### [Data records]

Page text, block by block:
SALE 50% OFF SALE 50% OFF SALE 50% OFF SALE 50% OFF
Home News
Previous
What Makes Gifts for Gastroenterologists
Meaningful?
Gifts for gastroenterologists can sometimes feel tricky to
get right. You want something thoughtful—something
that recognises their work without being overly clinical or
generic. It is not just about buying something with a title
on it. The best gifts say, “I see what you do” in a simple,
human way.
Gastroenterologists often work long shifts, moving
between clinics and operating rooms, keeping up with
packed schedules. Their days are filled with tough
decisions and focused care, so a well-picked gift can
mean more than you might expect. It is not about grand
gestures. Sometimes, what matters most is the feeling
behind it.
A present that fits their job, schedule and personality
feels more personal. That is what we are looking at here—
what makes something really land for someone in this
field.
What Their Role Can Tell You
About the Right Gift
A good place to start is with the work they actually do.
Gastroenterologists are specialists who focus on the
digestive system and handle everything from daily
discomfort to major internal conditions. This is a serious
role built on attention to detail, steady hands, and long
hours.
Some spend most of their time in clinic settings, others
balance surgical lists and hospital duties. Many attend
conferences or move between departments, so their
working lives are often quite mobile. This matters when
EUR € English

...

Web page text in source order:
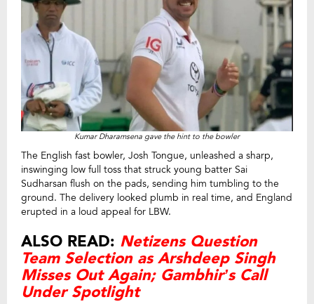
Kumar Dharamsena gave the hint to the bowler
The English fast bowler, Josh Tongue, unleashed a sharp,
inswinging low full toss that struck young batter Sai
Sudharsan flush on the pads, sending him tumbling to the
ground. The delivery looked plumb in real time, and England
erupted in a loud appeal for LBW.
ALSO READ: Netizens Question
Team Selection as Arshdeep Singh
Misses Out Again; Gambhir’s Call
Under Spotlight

### [Activity]
Which of the lines above include the word "English"? Copy each of them.

### [Your response]
EUR € English
The English fast bowler, Josh Tongue, unleashed a sharp,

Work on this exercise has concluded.